Dividing square roots by cube roots

[Angierozm]

I need help the the problem:
27^1/2/9^1/3
First, I multiplied 27^1/2 by 27^3/3 and 9^1/3 by 9^2/2
Then, I multiplied the resulting numbers: 27^3/6/9^2/6 x 9^4/6/9^4/6
which gave me: (27^3/6 x 9^4/6)/9
which I then simplified to (27³ x 9⁴)^1/6/9
Which I finally simplified to 4374/9=483

My problem is that 483 is too big. If i put 27^1/2/9^1/3 into the calculator, I get 2.498.
What did I do wrong?

 

[Bob Brown MSEE]

I need help the the problem:
27^1/2/9^1/3
First, I multiplied 27^1/2 by 27^3/3 and 9^1/3 by 9^2/2
Then, I multiplied the resulting numbers: 27^3/6/9^2/6 x 9^4/6/9^4/6
which gave me: (27^3/6 x 9^4/6)/9
which I then simplified to (27³ x 9⁴)^1/6/9
Which I finally simplified to 4374/9=483

My problem is that 483 is too big. If i put 27^1/2/9^1/3 into the calculator, I get 2.498.
What did I do wrong?

27^1/2/9^{1/3 =} (3³)^1/2/(3²)^{1/3 =} 2.4980495329668129588263590875265

now use (3^a)^b =3^(ab)

 

[DrPhil]

I need help the the problem:
27^1/2/9^1/3
First, I multiplied 27^1/2 by 27^3/3 and 9^1/3 by 9^2/2
Then, I multiplied the resulting numbers: 27^3/6/9^2/6 x 9^4/6/9^4/6
which gave me: (27^3/6 x 9^4/6)/9
which I then simplified to (27³ x 9⁴)^1/6/9
Which I finally simplified to 4374/9=483

My problem is that 483 is too big. If i put 27^1/2/9^1/3 into the calculator, I get 2.498.
What did I do wrong?

To predict the order-of-magnidude of the result, make approximations.
27^1/2 ~ 25^1/2 = 5
9^1/3 ~ 8^1/3 = 2
approximate result = 5/2
That confirms that your calculator number is (probably) correct - and your analytic is not.

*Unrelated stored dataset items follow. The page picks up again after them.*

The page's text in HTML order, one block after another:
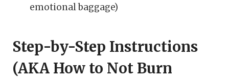
emotional baggage)
Step-by-Step Instructions
(AKA How to Not Burn
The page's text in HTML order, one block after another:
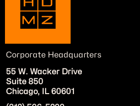
Corporate Headquarters
55 W. Wacker Drive
Suite 850
Chicago, IL 60601
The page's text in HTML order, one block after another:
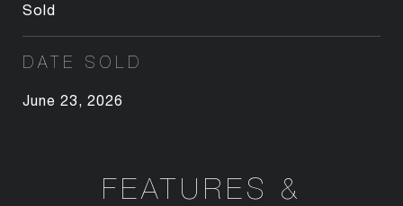
Sold
DATE SOLD
June 23, 2026
FEATURES &
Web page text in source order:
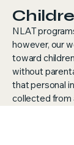
NLAT
however, our
toward
without
that personal
collected from
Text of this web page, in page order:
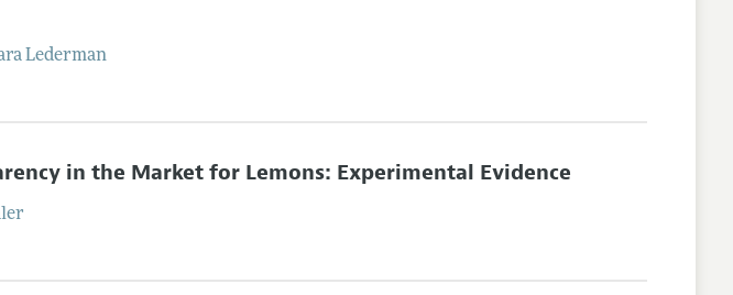
Lederman
in the Market for Lemons: Experimental Evidence
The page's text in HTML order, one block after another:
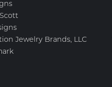
Jewelry Brands, LLC
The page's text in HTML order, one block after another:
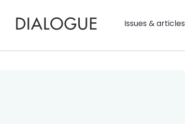
Issues & articles
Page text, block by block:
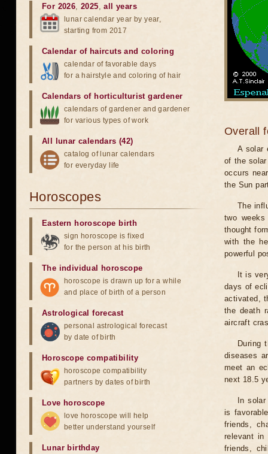
Overall
A solar
of the
occurs
the Sun
The
two
thought
with the
powerful
It is
days of
activated,
the death
aircraft
During
diseases
meet an
next 18.5
In
is
friends,
relevant in
friends,
For 2026,2025,all years
lunar calendar year by year,
starting from 2017
Calendar of haircuts and coloring
calendar of favorable days
for a hairstyle and coloring of hair
Calendars of horticulturist gardener
calendars of gardener and gardener
for various types of work
All lunar calendars (42)
catalog of lunar calendars
for everyday life
Horoscopes
Eastern horoscope birth
sign horoscope is fixed
for the person at his birth
The individual horoscope
horoscope is drawn up for a while
and place of birth of a person
Astrological forecast
personal astrological forecast
by date of birth
Horoscope compatibility
horoscope compatibility
partners by dates of birth
Love horoscope
love horoscope will help
better understand yourself
Lunar birthday
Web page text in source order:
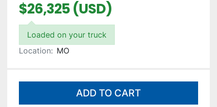
$26,325 (USD)
Loaded on your truck
Location: MO
ADD TO CART
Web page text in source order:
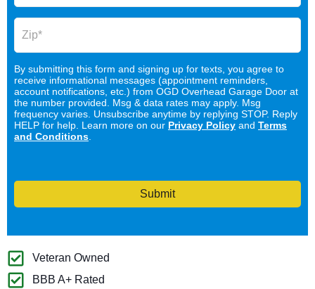
By submitting this form and signing up for texts, you agree to
receive informational messages (appointment reminders,
account notifications, etc.) from OGD Overhead Garage Door at
the number provided. Msg & data rates may apply. Msg
frequency varies. Unsubscribe anytime by replying STOP. Reply
HELP for help. Learn more on our Privacy Policy and Terms
and Conditions.
Submit
Veteran Owned
BBB A+ Rated
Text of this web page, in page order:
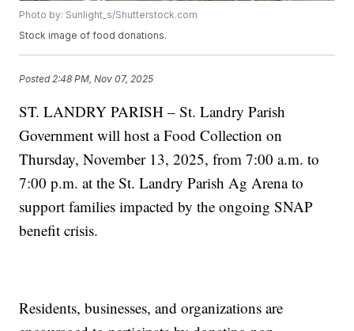
Photo by: Sunlight_s/Shutterstock.com
Stock image of food donations.
Posted 2:48 PM, Nov 07, 2025
ST. LANDRY PARISH – St. Landry Parish
Government will host a Food Collection on
Thursday, November 13, 2025, from 7:00 a.m. to
7:00 p.m. at the St. Landry Parish Ag Arena to
support families impacted by the ongoing SNAP
benefit crisis.
Residents, businesses, and organizations are
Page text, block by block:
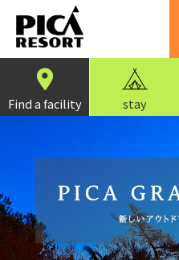
Find a facility stay
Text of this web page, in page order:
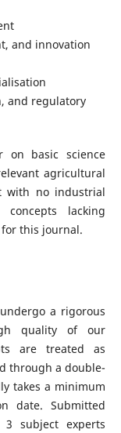
and innovation
and regulatory
on basic science
agricultural
with no industrial
lacking
this journal.
a rigorous
quality of our
are treated as
through a double-
takes a minimum
date. Submitted
subject experts
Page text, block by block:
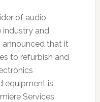
of audio
industry and
announced that it
to refurbish and
equipment is
Services
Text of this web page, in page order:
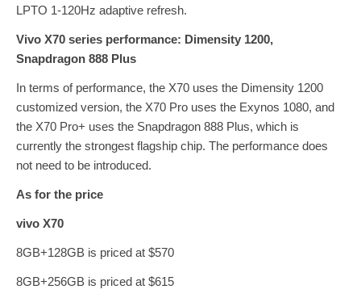
LPTO 1-120Hz adaptive refresh.
Vivo X70 series performance: Dimensity 1200,
Snapdragon 888 Plus
In terms of performance, the X70 uses the Dimensity 1200
customized version, the X70 Pro uses the Exynos 1080, and
the X70 Pro+ uses the Snapdragon 888 Plus, which is
currently the strongest flagship chip. The performance does
not need to be introduced.
As for the price
vivo X70
8GB+128GB is priced at $570
8GB+256GB is priced at $615
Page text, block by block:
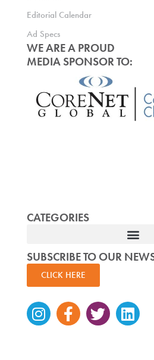
Editorial Calendar
Ad Specs
WE ARE A PROUD
MEDIA SPONSOR TO:
CATEGORIES
SUBSCRIBE TO OUR
CLICK HERE
Instagram
Facebook-
f
Twitter
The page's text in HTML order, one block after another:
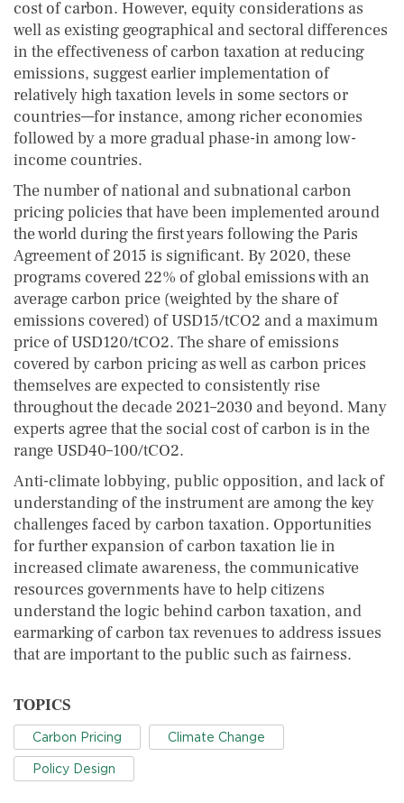
cost of carbon. However, equity considerations as
well as existing geographical and sectoral differences
in the effectiveness of carbon taxation at reducing
emissions, suggest earlier implementation of
relatively high taxation levels in some sectors or
countries—for instance, among richer economies
followed by a more gradual phase-in among low-
income countries.
The number of national and subnational carbon
pricing policies that have been implemented around
the world during the first years following the Paris
Agreement of 2015 is significant. By 2020, these
programs covered 22% of global emissions with an
average carbon price (weighted by the share of
emissions covered) of USD15/tCO2 and a maximum
price of USD120/tCO2. The share of emissions
covered by carbon pricing as well as carbon prices
themselves are expected to consistently rise
throughout the decade 2021–2030 and beyond. Many
experts agree that the social cost of carbon is in the
range USD40–100/tCO2.
Anti-climate lobbying, public opposition, and lack of
understanding of the instrument are among the key
challenges faced by carbon taxation. Opportunities
for further expansion of carbon taxation lie in
increased climate awareness, the communicative
resources governments have to help citizens
understand the logic behind carbon taxation, and
earmarking of carbon tax revenues to address issues
that are important to the public such as fairness.
TOPICS
Carbon Pricing Climate Change
Policy Design
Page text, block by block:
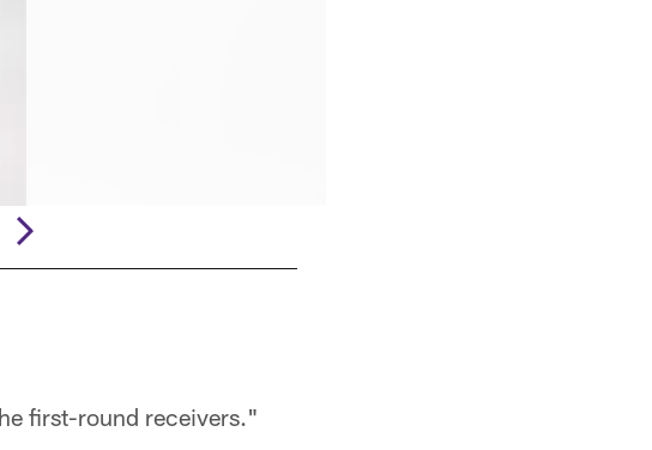
first-round receivers."
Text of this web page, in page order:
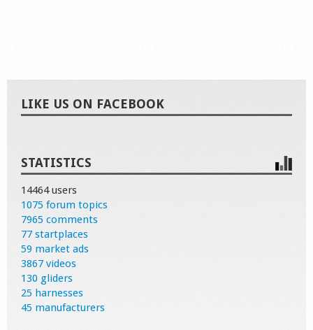
LIKE US ON FACEBOOK
STATISTICS
14464 users
1075 forum topics
7965 comments
77 startplaces
59 market ads
3867 videos
130 gliders
25 harnesses
45 manufacturers
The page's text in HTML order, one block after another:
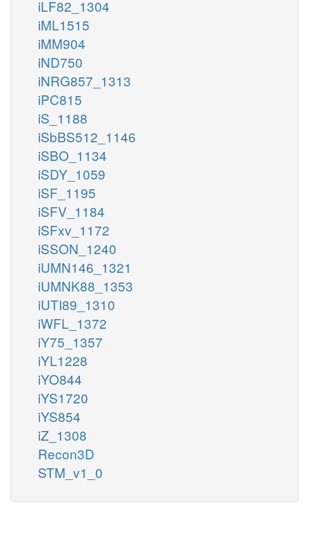
iLF82_1304
iML1515
iMM904
iND750
iNRG857_1313
iPC815
iS_1188
iSbBS512_1146
iSBO_1134
iSDY_1059
iSF_1195
iSFV_1184
iSFxv_1172
iSSON_1240
iUMN146_1321
iUMNK88_1353
iUTI89_1310
iWFL_1372
iY75_1357
iYL1228
iYO844
iYS1720
iYS854
iZ_1308
Recon3D
STM_v1_0
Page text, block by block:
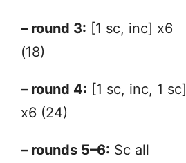
– round 3: [1 sc, inc] x6
(18)
– round 4: [1 sc, inc, 1 sc]
x6 (24)
– rounds 5–6: Sc all
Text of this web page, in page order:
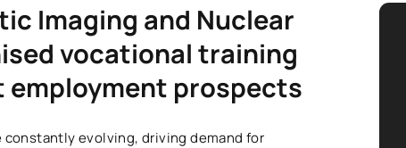
Imaging and Nuclear
vocational training
employment prospects
evolving, driving demand for
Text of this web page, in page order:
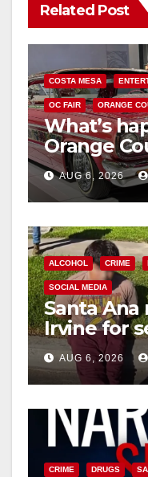
Related Post
COSTA MESA
OC FAIR ORANGE
What’s
Orange
week
AUG 6, 2026
ALCOHOL CRIME
SOCIAL MEDIA
Santa
Irvine for
booze to
media
AUG 6, 2026
CRIME DRUGS
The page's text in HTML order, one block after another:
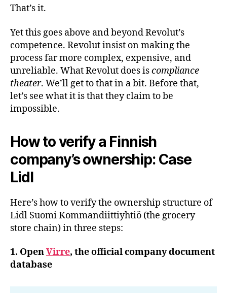
That’s it.
Yet this goes above and beyond Revolut’s
competence. Revolut insist on making the
process far more complex, expensive, and
unreliable. What Revolut does iscompliance
theater. We’ll get to that in a bit. Before that,
let’s see what it is that they claim to be
impossible.
How to verify a Finnish
company’s ownership: Case
Lidl
Here’s how to verify the ownership structure of
Lidl Suomi Kommandiittiyhtiö (the grocery
store chain) in three steps:
1. OpenVirre, the official company document
database
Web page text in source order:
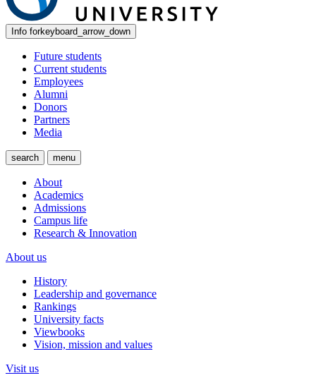
Info forkeyboard_arrow_down
Future students
Current students
Employees
Alumni
Donors
Partners
Media
search menu
About
Academics
Admissions
Campus life
Research & Innovation
About us
History
Leadership and governance
Rankings
University facts
Viewbooks
Vision, mission and values
Visit us
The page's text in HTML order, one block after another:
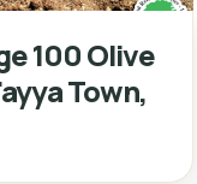
100 Olive
Town,
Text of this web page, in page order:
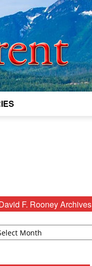
F. Rooney Archives
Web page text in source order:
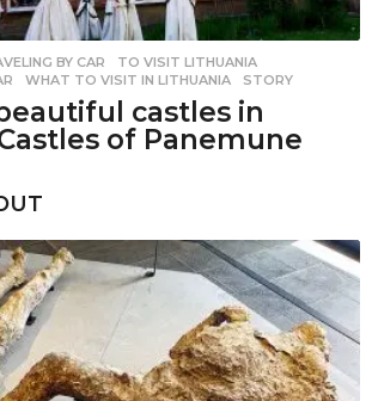
BY CAR TO VISIT LITHUANIA
,WHAT TO VISIT IN LITHUANIA ,STORY
castles in
of Panemune

27^(3/3) is NOT the same as 27/27 - you can't just multiply the numerator by it, so that was where you began to go wrong. Look at the solutions where 27 is replaced by 3^3, and 9 is replaced by 3^2.

 

[stapel]

I need help the the problem:
27^1/2/9^1/3

What is the "problem"? Are you supposed to be simplifying to get an exact form? Simplify using radical notation? Find a decimal approximation? Or something else?

One method might be to convert everything to powers of 3:

27 = 3^3
9 = 3^2

27^(1/2) = (3^3)^(1/2) = 3^(3/2)
9^(1/3) = (3^2)^(1/3) = 3^(2/3)

Then [27^(1/2)] / [9^(1/3)] is 3^(3/2 - 2/3). And so forth.